§ RECORDS FOR THIS TASK
......
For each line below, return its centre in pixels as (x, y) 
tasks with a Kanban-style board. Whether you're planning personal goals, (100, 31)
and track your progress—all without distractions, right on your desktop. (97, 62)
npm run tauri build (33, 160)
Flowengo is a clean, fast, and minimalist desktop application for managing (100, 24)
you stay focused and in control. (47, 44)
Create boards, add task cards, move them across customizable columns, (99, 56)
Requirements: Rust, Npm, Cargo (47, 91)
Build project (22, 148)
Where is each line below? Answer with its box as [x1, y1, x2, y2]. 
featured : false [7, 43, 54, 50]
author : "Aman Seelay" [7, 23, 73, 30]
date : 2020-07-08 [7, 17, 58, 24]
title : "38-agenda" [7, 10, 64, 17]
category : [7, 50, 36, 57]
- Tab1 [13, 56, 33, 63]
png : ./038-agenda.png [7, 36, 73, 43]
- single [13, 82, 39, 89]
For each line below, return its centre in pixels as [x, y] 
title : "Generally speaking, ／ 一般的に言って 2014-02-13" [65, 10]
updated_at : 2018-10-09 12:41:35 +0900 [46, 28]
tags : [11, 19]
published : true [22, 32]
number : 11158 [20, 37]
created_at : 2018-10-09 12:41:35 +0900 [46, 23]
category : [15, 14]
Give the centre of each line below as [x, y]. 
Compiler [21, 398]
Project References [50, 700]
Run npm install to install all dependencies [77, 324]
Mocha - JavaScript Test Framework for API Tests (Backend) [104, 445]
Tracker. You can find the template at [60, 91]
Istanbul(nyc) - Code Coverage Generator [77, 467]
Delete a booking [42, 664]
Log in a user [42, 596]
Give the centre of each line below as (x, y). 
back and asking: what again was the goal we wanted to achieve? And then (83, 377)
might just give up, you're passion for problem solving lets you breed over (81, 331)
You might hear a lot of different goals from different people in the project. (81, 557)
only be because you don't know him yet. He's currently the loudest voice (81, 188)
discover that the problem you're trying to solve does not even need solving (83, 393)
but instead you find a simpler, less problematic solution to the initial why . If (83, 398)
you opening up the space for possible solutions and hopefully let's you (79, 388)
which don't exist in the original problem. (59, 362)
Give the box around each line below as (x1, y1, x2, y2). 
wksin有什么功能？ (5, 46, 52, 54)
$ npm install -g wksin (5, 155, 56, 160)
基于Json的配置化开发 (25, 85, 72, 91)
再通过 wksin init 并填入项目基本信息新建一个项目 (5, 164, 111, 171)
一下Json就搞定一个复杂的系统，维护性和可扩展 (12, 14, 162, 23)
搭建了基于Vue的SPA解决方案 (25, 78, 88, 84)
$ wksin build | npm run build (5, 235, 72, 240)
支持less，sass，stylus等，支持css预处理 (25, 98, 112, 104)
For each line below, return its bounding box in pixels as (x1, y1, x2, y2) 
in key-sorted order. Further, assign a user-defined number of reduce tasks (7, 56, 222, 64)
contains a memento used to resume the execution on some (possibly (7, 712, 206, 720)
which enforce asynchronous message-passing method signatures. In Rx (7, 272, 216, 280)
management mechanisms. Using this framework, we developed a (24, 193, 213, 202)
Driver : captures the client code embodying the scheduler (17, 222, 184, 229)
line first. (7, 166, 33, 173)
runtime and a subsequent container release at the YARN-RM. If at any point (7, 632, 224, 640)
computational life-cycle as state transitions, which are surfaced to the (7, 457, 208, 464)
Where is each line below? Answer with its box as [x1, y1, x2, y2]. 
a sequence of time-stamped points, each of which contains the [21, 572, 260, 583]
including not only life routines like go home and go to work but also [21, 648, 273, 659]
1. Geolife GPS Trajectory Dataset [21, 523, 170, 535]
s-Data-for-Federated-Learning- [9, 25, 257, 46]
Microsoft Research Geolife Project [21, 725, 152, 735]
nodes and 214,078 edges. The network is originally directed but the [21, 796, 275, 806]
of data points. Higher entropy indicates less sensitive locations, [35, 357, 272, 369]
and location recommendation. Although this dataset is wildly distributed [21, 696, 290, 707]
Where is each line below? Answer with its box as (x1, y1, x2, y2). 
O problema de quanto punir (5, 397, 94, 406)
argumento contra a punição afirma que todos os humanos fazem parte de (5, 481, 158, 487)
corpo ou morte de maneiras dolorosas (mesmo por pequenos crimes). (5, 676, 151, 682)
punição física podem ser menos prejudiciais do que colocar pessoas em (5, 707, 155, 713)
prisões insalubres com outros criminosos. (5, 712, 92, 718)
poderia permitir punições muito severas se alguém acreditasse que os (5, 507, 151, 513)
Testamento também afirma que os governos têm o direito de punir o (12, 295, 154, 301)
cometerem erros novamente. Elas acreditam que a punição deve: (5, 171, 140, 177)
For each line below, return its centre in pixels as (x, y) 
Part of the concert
......
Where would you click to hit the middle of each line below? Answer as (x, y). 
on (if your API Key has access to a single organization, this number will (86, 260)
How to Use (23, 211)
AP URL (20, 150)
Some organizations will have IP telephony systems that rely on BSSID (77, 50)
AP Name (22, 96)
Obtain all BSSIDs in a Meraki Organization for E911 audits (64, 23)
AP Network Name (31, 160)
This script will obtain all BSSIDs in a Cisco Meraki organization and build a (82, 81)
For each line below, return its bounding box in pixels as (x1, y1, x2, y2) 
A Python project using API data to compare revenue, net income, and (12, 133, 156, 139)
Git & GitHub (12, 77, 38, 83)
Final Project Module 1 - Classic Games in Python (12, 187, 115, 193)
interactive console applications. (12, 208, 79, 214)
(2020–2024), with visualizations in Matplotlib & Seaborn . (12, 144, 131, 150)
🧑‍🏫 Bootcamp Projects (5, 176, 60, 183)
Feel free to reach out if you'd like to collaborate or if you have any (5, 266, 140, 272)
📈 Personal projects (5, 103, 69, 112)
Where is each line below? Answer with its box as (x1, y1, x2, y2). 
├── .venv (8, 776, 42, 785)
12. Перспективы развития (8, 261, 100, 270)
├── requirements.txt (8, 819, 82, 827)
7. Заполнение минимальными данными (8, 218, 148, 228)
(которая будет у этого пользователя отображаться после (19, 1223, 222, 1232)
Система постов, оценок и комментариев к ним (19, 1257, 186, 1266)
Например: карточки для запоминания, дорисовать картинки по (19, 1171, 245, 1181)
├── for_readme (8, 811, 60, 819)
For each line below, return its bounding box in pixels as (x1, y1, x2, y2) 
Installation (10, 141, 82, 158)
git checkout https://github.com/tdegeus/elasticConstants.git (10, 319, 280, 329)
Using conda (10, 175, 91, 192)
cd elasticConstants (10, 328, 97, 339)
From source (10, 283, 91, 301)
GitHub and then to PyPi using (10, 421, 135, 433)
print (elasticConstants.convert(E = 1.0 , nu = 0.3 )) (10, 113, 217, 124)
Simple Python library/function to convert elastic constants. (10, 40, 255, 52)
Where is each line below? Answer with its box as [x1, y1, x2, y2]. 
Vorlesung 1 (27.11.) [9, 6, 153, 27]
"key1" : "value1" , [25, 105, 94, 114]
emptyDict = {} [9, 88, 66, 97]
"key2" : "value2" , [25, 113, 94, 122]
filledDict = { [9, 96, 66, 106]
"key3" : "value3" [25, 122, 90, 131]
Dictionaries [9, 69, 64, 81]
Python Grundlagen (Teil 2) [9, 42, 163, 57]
......
§ WHAT YOU NEED TO DO
From the data above, output only the lines between the line containing "created_at : 2018-10-09" and the line containing "Log in a user [42, 596]", inclusive, exactly as written.

§ SOLUTION
created_at : 2018-10-09 12:41:35 +0900 [46, 23]
category : [15, 14]
Give the centre of each line below as [x, y]. 
Compiler [21, 398]
Project References [50, 700]
Run npm install to install all dependencies [77, 324]
Mocha - JavaScript Test Framework for API Tests (Backend) [104, 445]
Tracker. You can find the template at [60, 91]
Istanbul(nyc) - Code Coverage Generator [77, 467]
Delete a booking [42, 664]
Log in a user [42, 596]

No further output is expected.